:: MATERIAL PROVIDED ::
BEGIN

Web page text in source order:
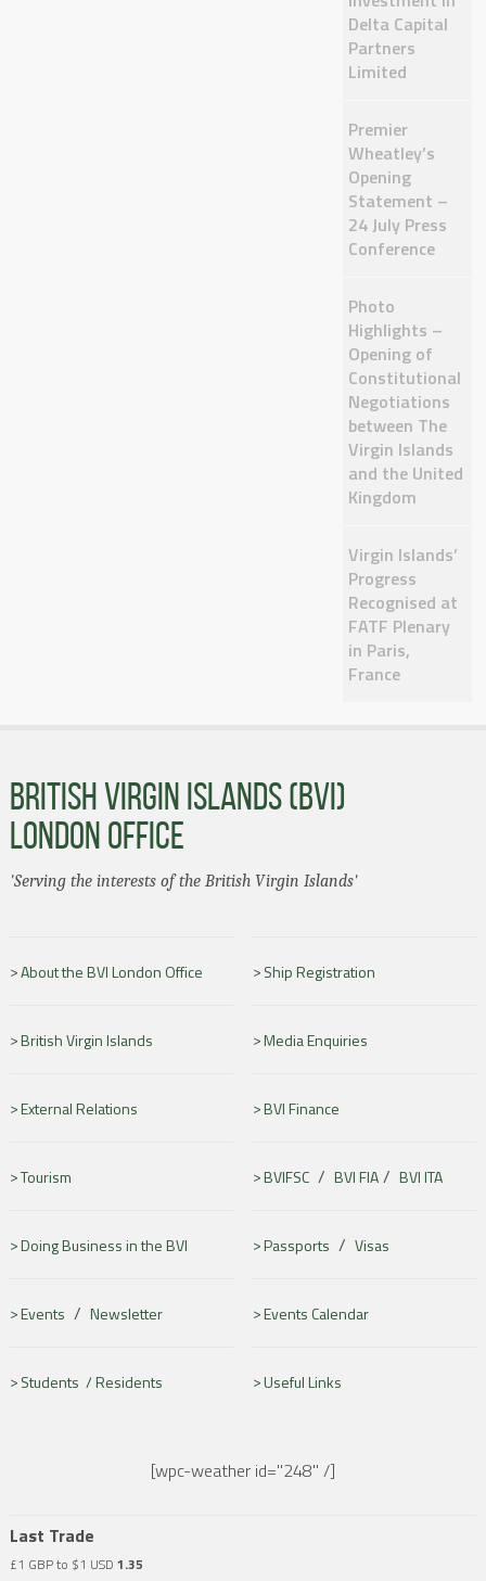
Delta Capital
Partners
Limited
Premier
Wheatley’s
Opening
Statement –
24 July Press
Conference
Photo
Highlights –
Opening of
Constitutional
Negotiations
between The
Virgin Islands
and the United
Kingdom
Virgin Islands’
Progress
Recognised at
FATF Plenary
in Paris,
France
BRITISH VIRGIN ISLANDS (BVI)
LONDON OFFICE
'Serving the interests of the British Virgin Islands'
About the BVI London Office Ship Registration
British Virgin Islands Media Enquiries
External Relations BVI Finance
Tourism BVIFSC/ BVI FIA/ BVI ITA
Doing Business in the BVI Passports / Visas
Events / Newsletter Events Calendar
Students /Residents Useful Links
[wpc-weather id="248" /]
Last Trade
£1 GBP to $1 USD 1.35
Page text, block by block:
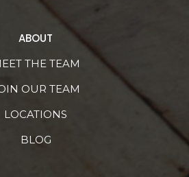
ABOUT
THE TEAM
OUR TEAM
LOCATIONS
BLOG
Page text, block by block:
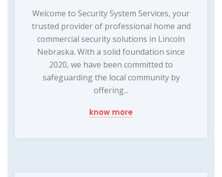
Welcome to Security System Services, your
trusted provider of professional home and
commercial security solutions in Lincoln
Nebraska. With a solid foundation since
2020, we have been committed to
safeguarding the local community by
offering...
know more
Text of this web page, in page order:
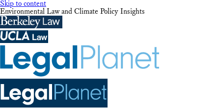
Skip to content
Environmental Law and Climate Policy Insights
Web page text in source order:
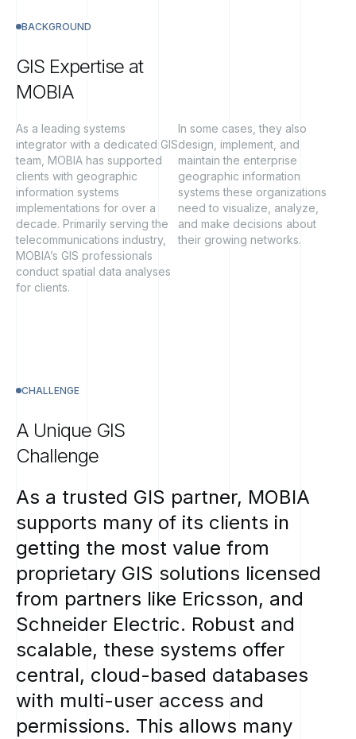
BACKGROUND
GIS Expertise at
MOBIA
As a leading systems
integrator with a dedicated GIS
team, MOBIA has supported
clients with geographic
information systems
implementations for over a
decade. Primarily serving the
telecommunications industry,
MOBIA’s GIS professionals
conduct spatial data analyses
for clients.
In some cases, they also
design, implement, and
maintain the enterprise
geographic information
systems these organizations
need to visualize, analyze,
and make decisions about
their growing networks.
CHALLENGE
A Unique GIS
Challenge
As a trusted GIS partner, MOBIA
supports many of its clients in
getting the most value from
proprietary GIS solutions licensed
from partners like Ericsson, and
Schneider Electric. Robust and
scalable, these systems offer
central, cloud-based databases
with multi-user access and
permissions. This allows many
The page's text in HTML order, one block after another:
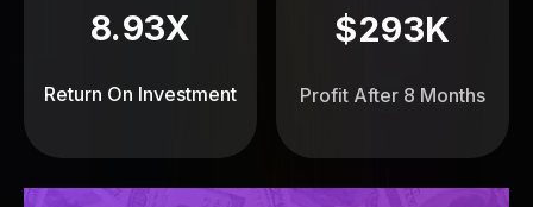
8.93X
Return On Investment
$293K
Profit After 8 Months
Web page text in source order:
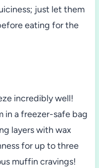
just let them
eating for the
incredibly well!
in a freezer-safe bag
layers with wax
for up to three
muffin cravings!
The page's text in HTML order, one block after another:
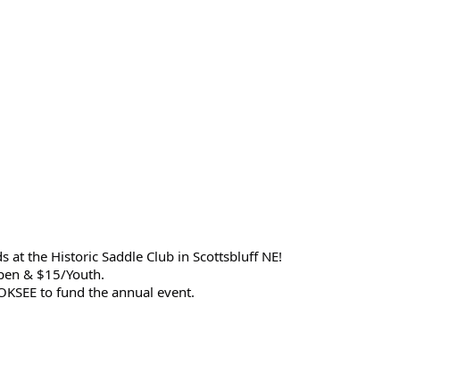
the Historic Saddle Club in Scottsbluff NE!
& $15/Youth.
to fund the annual event.
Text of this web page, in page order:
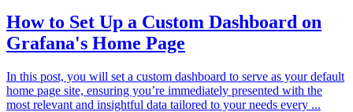
How to Set Up a Custom Dashboard on
Grafana's Home Page
In this post, you will set a custom dashboard to serve as your default
home page site, ensuring you’re immediately presented with the
most relevant and insightful data tailored to your needs every ...
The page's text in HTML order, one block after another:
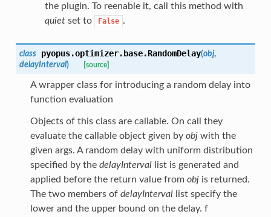
the plugin. To reenable it, call this method with
quietset to False .
class pyopus.optimizer.base.RandomDelay(obj,
delayInterval) [source]
A wrapper class for introducing a random delay into
function evaluation
Objects of this class are callable. On call they
evaluate the callable object given by objwith the
given args. A random delay with uniform distribution
specified by the delayIntervallist is generated and
applied before the return value from objis returned.
The two members of delayIntervallist specify the
lower and the upper bound on the delay. f
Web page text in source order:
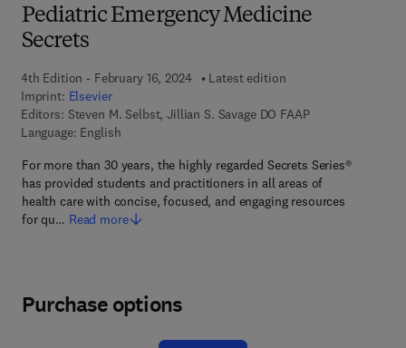
Pediatric Emergency Medicine
Secrets
4th Edition - February 16, 2024
Latest edition
Imprint: Elsevier
Editors: Steven M. Selbst, Jillian S. Savage DO FAAP
Language: English
For more than 30 years, the highly regarded Secrets Series®
has provided students and practitioners in all areas of
health care with concise, focused, and engaging resources
for qu… Read more
Purchase options
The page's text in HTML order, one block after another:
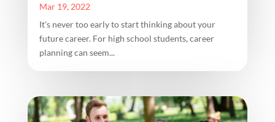
Mar 19, 2022
It's never too early to start thinking about your
future career. For high school students, career
planning can seem...
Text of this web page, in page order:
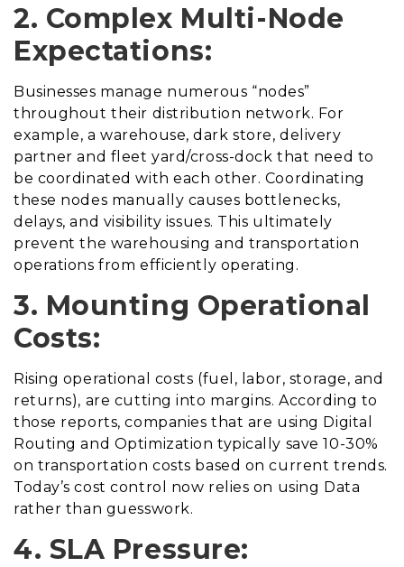
2. Complex Multi-Node
Expectations:
Businesses manage numerous “nodes”
throughout their distribution network. For
example, a warehouse, dark store, delivery
partner and fleet yard/cross-dock that need to
be coordinated with each other. Coordinating
these nodes manually causes bottlenecks,
delays, and visibility issues. This ultimately
prevent the warehousing and transportation
operations from efficiently operating.
3. Mounting Operational
Costs:
Rising operational costs (fuel, labor, storage, and
returns), are cutting into margins. According to
those reports, companies that are using Digital
Routing and Optimization typically save 10-30%
on transportation costs based on current trends.
Today’s cost control now relies on using Data
rather than guesswork.
4. SLA Pressure:
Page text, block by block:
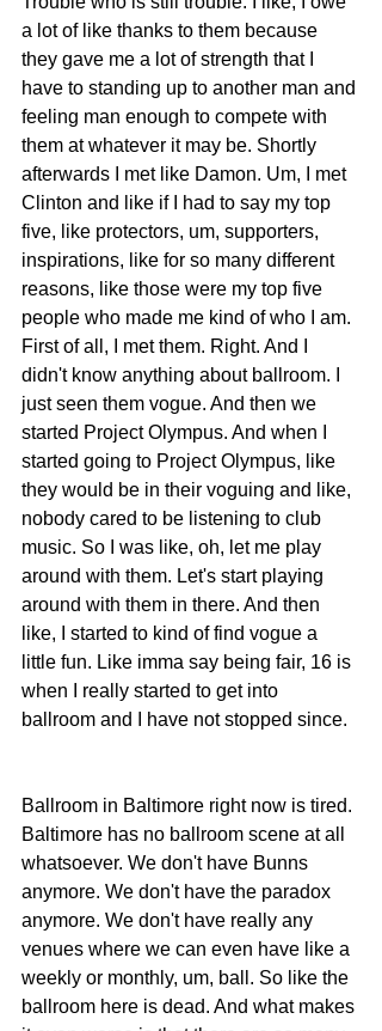
a lot of like thanks to them because
they gave me a lot of strength that I
have to standing up to another man and
feeling man enough to compete with
them at whatever it may be. Shortly
afterwards I met like Damon. Um, I met
Clinton and like if I had to say my top
five, like protectors, um, supporters,
inspirations, like for so many different
reasons, like those were my top five
people who made me kind of who I am.
First of all, I met them. Right. And I
didn't know anything about ballroom. I
just seen them vogue. And then we
started Project Olympus. And when I
started going to Project Olympus, like
they would be in their voguing and like,
nobody cared to be listening to club
music. So I was like, oh, let me play
around with them. Let's start playing
around with them in there. And then
like, I started to kind of find vogue a
little fun. Like imma say being fair, 16 is
when I really started to get into
ballroom and I have not stopped since.
Ballroom in Baltimore right now is tired.
Baltimore has no ballroom scene at all
whatsoever. We don't have Bunns
anymore. We don't have the paradox
anymore. We don't have really any
venues where we can even have like a
weekly or monthly, um, ball. So like the
ballroom here is dead. And what makes
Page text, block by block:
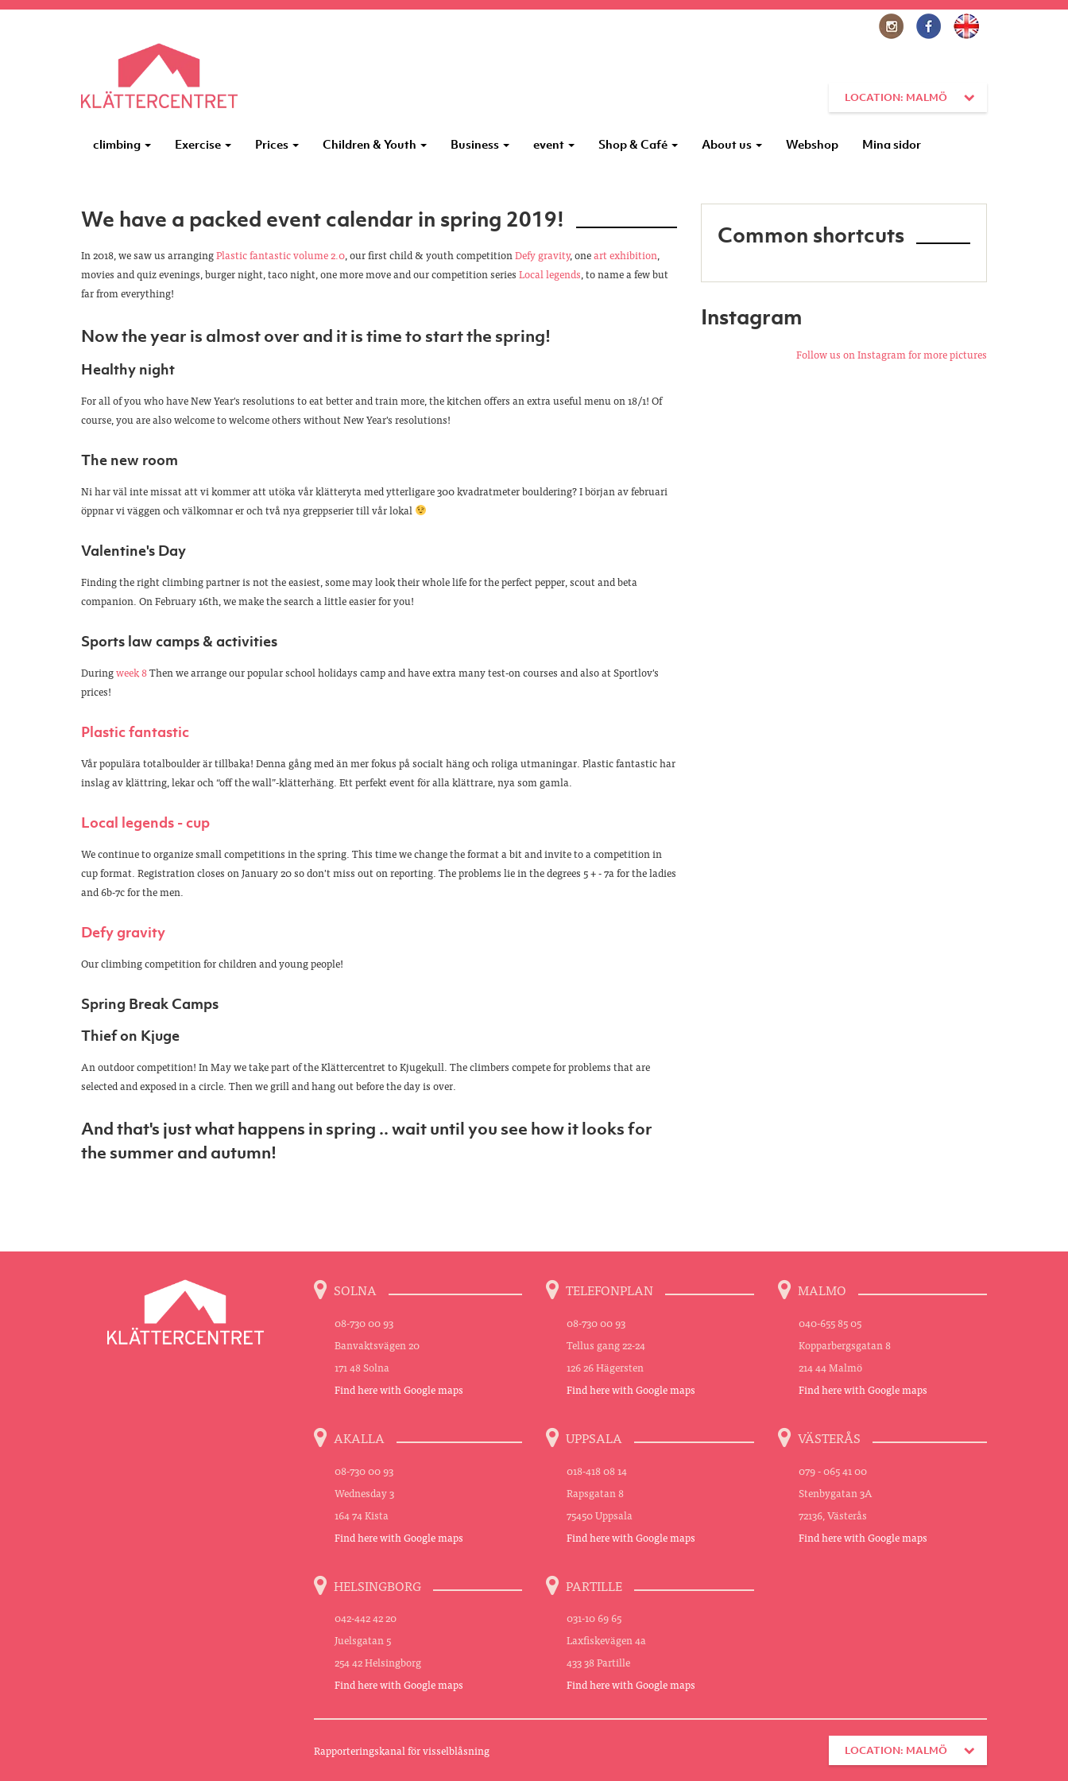
LOCATION: MALMÖ
climbing Exercise Prices Children & Youth Business event Shop & Café About us Webshop Mina sidor
We have a packed event calendar in spring 2019!
In 2018, we saw us arrangingPlastic fantastic volume 2.0, our first child & youth competitionDefy gravity, oneart exhibition,
movies and quiz evenings, burger night, taco night, one more move and our competition seriesLocal legends, to name a few but
far from everything!
Now the year is almost over and it is time to start the spring!
Healthy night
For all of you who have New Year's resolutions to eat better and train more, the kitchen offers an extra useful menu on 18/1! Of
course, you are also welcome to welcome others without New Year's resolutions!
The new room
Ni har väl inte missat att vi kommer att utöka vår klätteryta med ytterligare 300 kvadratmeter bouldering? I början av februari
öppnar vi väggen och välkomnar er och två nya greppserier till vår lokal
Valentine's Day
Finding the right climbing partner is not the easiest, some may look their whole life for the perfect pepper, scout and beta
companion. On February 16th, we make the search a little easier for you!
Sports law camps & activities
Duringweek 8Then we arrange our popular school holidays camp and have extra many test-on courses and also at Sportlov's
prices!
Plastic fantastic
Vår populära totalboulder är tillbaka! Denna gång med än mer fokus på socialt häng och roliga utmaningar. Plastic fantastic har
inslag av klättring, lekar och “off the wall”-klätterhäng. Ett perfekt event för alla klättrare, nya som gamla.
Local legends - cup
We continue to organize small competitions in the spring. This time we change the format a bit and invite to a competition in
cup format. Registration closes on January 20 so don't miss out on reporting. The problems lie in the degrees 5 + - 7a for the ladies
and 6b-7c for the men.
Defy gravity
Our climbing competition for children and young people!
Spring Break Camps
Thief on Kjuge
An outdoor competition! In May we take part of the Klättercentret to Kjugekull. The climbers compete for problems that are
selected and exposed in a circle. Then we grill and hang out before the day is over.
And that's just what happens in spring .. wait until you see how it looks for
the summer and autumn!
Common shortcuts
Instagram
Follow us on Instagram for more pictures
SOLNA
08-730 00 93
Banvaktsvägen 20
171 48 Solna
Find here with Google maps
TELEFONPLAN
08-730 00 93
Tellus gang 22-24
126 26 Hägersten
Find here with Google maps
MALMO
040-655 85 05
Kopparbergsgatan 8
214 44 Malmö
Find here with Google maps
AKALLA
08-730 00 93
Wednesday 3
164 74 Kista
Find here with Google maps
UPPSALA
018-418 08 14
Rapsgatan 8
75450 Uppsala
Find here with Google maps
VÄSTERÅS
079 - 065 41 00
Stenbygatan 3A
72136, Västerås
Find here with Google maps
HELSINGBORG
042-442 42 20
Juelsgatan 5
254 42 Helsingborg
Find here with Google maps
PARTILLE
031-10 69 65
Laxfiskevägen 4a
433 38 Partille
Find here with Google maps
Rapporteringskanal för visselblåsning LOCATION: MALMÖ
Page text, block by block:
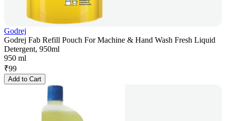
Godrej
Godrej Fab Refill Pouch For Machine & Hand Wash Fresh Liquid
Detergent, 950ml
950 ml
₹99
Add to Cart
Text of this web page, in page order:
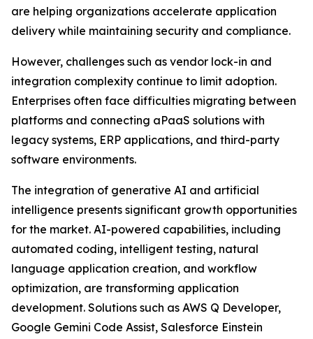
are helping organizations accelerate application
delivery while maintaining security and compliance.
However, challenges such as vendor lock-in and
integration complexity continue to limit adoption.
Enterprises often face difficulties migrating between
platforms and connecting aPaaS solutions with
legacy systems, ERP applications, and third-party
software environments.
The integration of generative AI and artificial
intelligence presents significant growth opportunities
for the market. AI-powered capabilities, including
automated coding, intelligent testing, natural
language application creation, and workflow
optimization, are transforming application
development. Solutions such as AWS Q Developer,
Google Gemini Code Assist, Salesforce Einstein
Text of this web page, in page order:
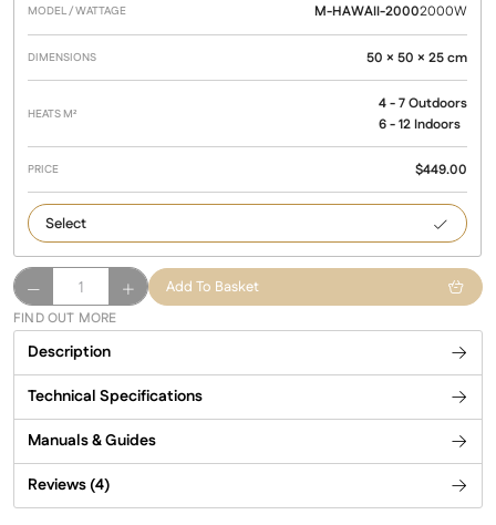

END

:: PROBLEM TO SOLVE ::
Transcribe, exactly and without additions, the lines of the records above, beginning with the line that contains "Highlights –" and ending with the line that contains "Doing Business in the BVI Passports / Visas", both included.

:: OUTPUT OF THE EXERCISE ::
Highlights –
Opening of
Constitutional
Negotiations
between The
Virgin Islands
and the United
Kingdom
Virgin Islands’
Progress
Recognised at
FATF Plenary
in Paris,
France
BRITISH VIRGIN ISLANDS (BVI)
LONDON OFFICE
'Serving the interests of the British Virgin Islands'
About the BVI London Office Ship Registration
British Virgin Islands Media Enquiries
External Relations BVI Finance
Tourism BVIFSC/ BVI FIA/ BVI ITA
Doing Business in the BVI Passports / Visas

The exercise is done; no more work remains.